Este versículo, aunque corto, está lleno de simbolismo en el viaje espiritual de Abram. El hecho de que “siga su camino” (וַיִּסַּע – vayisa) y avance hacia el Neguev indica no solo un desplazamiento geográfico, sino una progresión en su desarrollo espiritual. El desierto del Neguev es visto como un lugar de transformación y pruebas, donde el alma se despoja de distracciones materiales y se enfoca en su crecimiento interior.

El uso de dos verbos que significan “caminar” o “avanzar” (הָלוֹךְ y נָסוֹעַ) subraya la naturaleza constante del crecimiento espiritual de Abram. No se trata solo de un avance lineal, sino de un proceso continuo de movimiento, aprendizaje y evolución, donde cada paso que da es un avance más hacia la realización de su propósito divino.

Los conceptos de “siguió”, וַיִּסַּע (Vayisa), con un valor gemátrico de 141 (ו = 6, י = 10, ס = 60, ע = 70), proyectan ese progreso espiritual que conlleva además la idea de un nuevo comienzo o una fase de avance en el camino espiritual de una persona. Esto se refuerza con el término “caminando”, הָלוֹךְ (Halokh), cuyo valor gemátrico es 66 (ה = 5, ל = 30, ו = 6, ך = 20), enfatizando el movimiento continuo de Abram. Caminar simboliza el esfuerzo constante hacia la superación y el progreso espiritual.

El número 66 también está asociado con el concepto de avanzar y el equilibrio en el proceso de crecimiento. Al acompañarse del término “avanza”, נָסוֹעַ (Naso’a), con un valor gemátrico de 426 (נ = 50, ס = 60, ו = 6, ע = 70), el acto de desplazarse adquiere un sentido de transición, sugiriendo un cambio importante y una transformación interna mientras se avanza en el camino.

El término “Neguev”, הַנֶּגְבָּה (Hanegbah), con un valor gemátrico de 60 (ה = 5, נ = 50, ג = 3, ב = 2), es una región desértica que simboliza un lugar de prueba, purificación y preparación espiritual. Representa un proceso de refinamiento en el viaje del alma, donde cada nuevo comienzo o fase integra las lecciones aprendidas del camino anterior, permitiéndonos avanzar hacia una etapa superior en nuestro viaje espiritual.

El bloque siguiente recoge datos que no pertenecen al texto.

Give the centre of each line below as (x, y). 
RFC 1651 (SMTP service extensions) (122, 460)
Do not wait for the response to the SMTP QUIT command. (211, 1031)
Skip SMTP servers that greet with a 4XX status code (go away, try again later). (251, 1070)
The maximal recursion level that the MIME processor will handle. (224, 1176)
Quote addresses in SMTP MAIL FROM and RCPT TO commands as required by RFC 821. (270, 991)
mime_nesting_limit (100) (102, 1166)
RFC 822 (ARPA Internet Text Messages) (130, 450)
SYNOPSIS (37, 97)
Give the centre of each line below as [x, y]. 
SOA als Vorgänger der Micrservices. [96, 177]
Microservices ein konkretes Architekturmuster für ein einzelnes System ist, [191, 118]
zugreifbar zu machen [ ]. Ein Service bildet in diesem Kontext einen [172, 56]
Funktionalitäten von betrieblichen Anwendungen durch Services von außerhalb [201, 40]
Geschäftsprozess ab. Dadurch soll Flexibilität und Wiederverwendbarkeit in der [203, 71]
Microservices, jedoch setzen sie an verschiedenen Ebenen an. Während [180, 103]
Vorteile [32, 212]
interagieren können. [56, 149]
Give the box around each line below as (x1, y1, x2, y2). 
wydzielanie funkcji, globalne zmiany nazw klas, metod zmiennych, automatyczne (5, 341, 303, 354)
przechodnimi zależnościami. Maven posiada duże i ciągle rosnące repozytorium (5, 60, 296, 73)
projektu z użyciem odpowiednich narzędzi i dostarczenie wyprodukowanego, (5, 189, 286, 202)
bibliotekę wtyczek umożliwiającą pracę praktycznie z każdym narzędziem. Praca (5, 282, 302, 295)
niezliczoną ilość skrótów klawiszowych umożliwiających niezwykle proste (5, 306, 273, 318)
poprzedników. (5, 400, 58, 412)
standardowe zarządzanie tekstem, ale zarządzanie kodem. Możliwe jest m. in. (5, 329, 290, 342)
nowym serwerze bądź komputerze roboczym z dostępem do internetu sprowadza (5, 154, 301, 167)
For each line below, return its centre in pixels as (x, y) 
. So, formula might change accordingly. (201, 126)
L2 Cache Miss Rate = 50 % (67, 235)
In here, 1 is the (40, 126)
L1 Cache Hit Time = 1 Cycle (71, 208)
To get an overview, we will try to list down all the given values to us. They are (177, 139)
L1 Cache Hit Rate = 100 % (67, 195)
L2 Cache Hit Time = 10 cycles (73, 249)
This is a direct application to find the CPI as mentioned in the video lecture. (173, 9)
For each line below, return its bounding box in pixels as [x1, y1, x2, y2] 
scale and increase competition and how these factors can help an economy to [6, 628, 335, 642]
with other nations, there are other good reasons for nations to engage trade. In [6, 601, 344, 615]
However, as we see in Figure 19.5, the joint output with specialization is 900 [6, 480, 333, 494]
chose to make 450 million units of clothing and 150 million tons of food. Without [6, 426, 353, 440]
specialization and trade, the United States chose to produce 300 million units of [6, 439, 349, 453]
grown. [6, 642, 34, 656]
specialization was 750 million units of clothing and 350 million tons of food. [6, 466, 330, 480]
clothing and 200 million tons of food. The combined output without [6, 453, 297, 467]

El desierto, como analogía, es el lugar donde enfrentamos las pruebas más difíciles, donde se elimina el exceso y se encuentra la verdadera esencia del alma. Estos momentos desafiantes nos recuerdan que debemos profundizar nuestra conexión con el Creador, despojándonos de cualquier distracción mundana.

Nuestro proceso continuo de avance espiritual implica que este viaje terrenal nos lleve a “desiertos”, momentos difíciles y desafiantes que nos permitan despojarnos de lo innecesario y centrarnos en lo que realmente importa: nuestra conexión con lo divino y nuestro propósito espiritual.

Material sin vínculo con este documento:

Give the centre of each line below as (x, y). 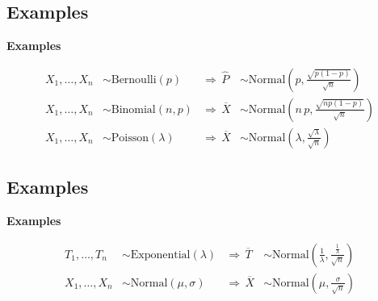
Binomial (133, 109)
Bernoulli (134, 79)
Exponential (160, 255)
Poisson (130, 138)
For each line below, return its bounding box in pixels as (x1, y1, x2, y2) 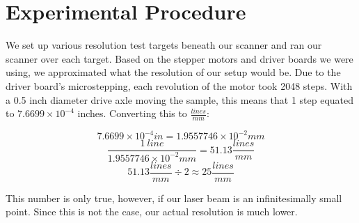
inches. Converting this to (77, 106, 187, 121)
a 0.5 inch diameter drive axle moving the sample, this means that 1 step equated (6, 92, 354, 107)
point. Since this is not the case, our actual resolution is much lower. (6, 204, 298, 219)
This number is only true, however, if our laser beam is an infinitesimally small (6, 190, 342, 205)
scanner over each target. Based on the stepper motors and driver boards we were (6, 51, 353, 66)
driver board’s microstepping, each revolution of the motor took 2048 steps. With (6, 78, 353, 93)
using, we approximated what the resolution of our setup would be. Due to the (6, 65, 341, 79)
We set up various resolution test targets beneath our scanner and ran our (6, 38, 322, 52)
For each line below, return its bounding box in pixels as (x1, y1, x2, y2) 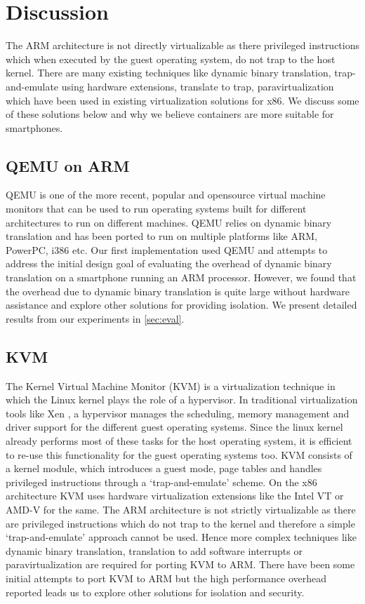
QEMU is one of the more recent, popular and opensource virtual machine (6, 187, 326, 202)
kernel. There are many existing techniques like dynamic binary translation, (6, 65, 331, 80)
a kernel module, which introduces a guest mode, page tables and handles (6, 461, 322, 476)
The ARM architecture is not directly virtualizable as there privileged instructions (6, 38, 360, 53)
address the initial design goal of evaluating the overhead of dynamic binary (6, 256, 332, 271)
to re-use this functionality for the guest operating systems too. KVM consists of (6, 447, 352, 462)
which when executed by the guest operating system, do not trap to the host (6, 51, 336, 66)
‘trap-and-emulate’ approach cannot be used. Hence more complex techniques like (6, 530, 357, 544)
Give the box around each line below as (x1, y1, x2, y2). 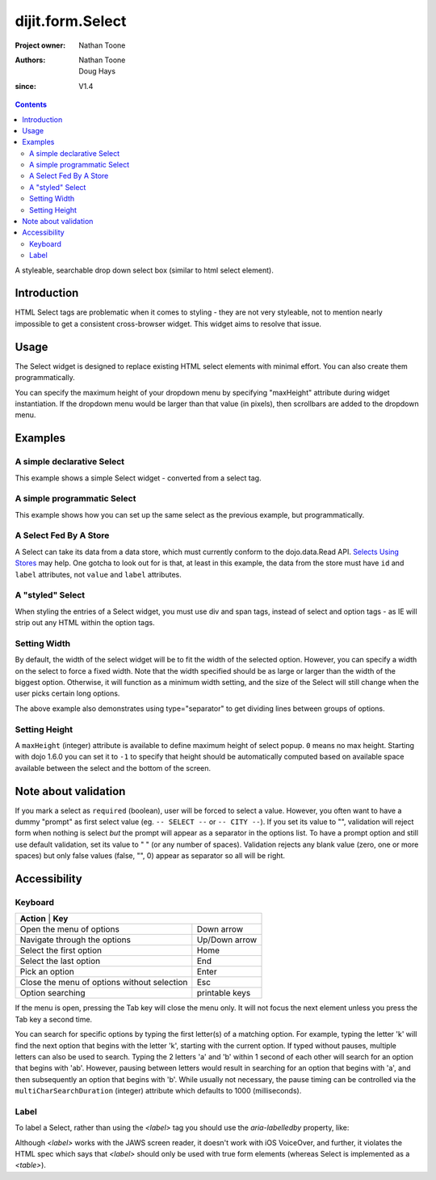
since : (15, 81, 36, 91)
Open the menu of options (19, 924, 120, 935)
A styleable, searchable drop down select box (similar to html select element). (15, 265, 274, 275)
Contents (15, 99, 48, 109)
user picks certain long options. (15, 688, 120, 699)
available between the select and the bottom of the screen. (15, 763, 212, 772)
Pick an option (19, 966, 74, 978)
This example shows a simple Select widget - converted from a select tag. (15, 473, 262, 483)
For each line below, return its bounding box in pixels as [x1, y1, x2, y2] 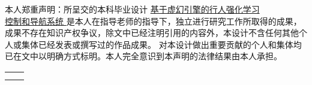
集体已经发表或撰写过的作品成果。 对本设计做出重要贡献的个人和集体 [21, 38, 293, 50]
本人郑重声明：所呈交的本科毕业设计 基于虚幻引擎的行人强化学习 [5, 3, 260, 15]
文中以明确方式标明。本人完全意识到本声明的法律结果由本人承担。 [21, 50, 282, 62]
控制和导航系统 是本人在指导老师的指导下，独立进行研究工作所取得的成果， [5, 14, 302, 27]
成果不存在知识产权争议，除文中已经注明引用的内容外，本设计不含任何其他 [5, 26, 299, 39]
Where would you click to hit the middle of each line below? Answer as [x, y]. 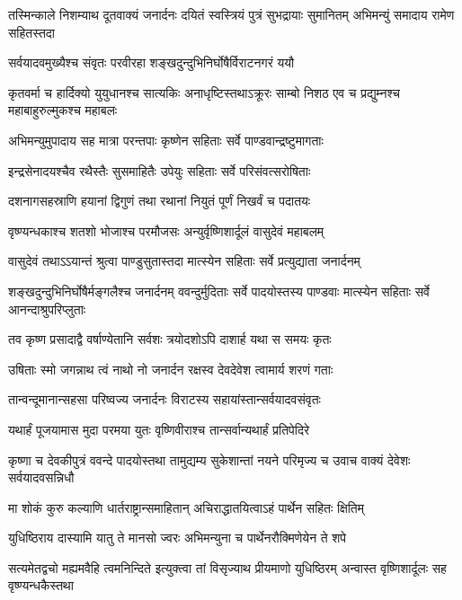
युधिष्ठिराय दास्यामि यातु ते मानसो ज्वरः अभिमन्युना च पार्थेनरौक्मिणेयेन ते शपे [178, 538]
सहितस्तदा [32, 32]
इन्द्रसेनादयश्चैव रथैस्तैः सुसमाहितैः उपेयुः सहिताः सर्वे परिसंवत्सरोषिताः [160, 170]
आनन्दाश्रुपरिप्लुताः [47, 309]
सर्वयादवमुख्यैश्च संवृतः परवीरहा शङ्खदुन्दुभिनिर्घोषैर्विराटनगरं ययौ [151, 62]
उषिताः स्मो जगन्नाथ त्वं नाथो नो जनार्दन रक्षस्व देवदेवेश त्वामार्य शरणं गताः [171, 369]
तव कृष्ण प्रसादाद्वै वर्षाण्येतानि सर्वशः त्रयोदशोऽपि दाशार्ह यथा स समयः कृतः [170, 339]
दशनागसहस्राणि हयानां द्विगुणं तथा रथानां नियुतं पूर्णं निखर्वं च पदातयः [160, 201]
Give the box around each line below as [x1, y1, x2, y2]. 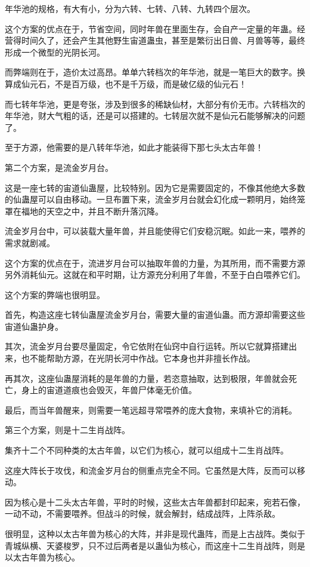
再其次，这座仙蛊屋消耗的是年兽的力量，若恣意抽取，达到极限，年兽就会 [5, 372, 289, 384]
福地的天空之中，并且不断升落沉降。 [21, 204, 163, 217]
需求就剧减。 [5, 236, 55, 249]
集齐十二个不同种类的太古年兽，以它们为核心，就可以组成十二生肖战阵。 [5, 444, 289, 456]
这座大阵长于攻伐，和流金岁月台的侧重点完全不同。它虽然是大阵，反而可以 [5, 464, 297, 476]
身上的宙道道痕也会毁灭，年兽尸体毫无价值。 [21, 384, 197, 396]
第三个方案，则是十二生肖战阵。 [5, 424, 130, 436]
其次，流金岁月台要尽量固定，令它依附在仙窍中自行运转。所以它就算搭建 [5, 340, 289, 353]

El hecho de que Abram no se detenga y siga avanzando nos enseña la importancia de no quedarnos estancados en un solo lugar, sino de buscar siempre el crecimiento, el aprendizaje y la evolución espiritual. Incluso cuando nos enfrentamos a pruebas difíciles, como el desierto en el caso de Abram, debemos seguir avanzando con la fe de que esas experiencias nos están preparando para algo más grande.

Este versículo también refuerza la idea de que cada paso en el camino tiene un propósito, incluso si en el momento no lo comprendemos completamente. Al igual que Abram, debemos confiar en que nuestro viaje nos llevará a una mayor comprensión de nuestro propósito y nuestra conexión con lo divino.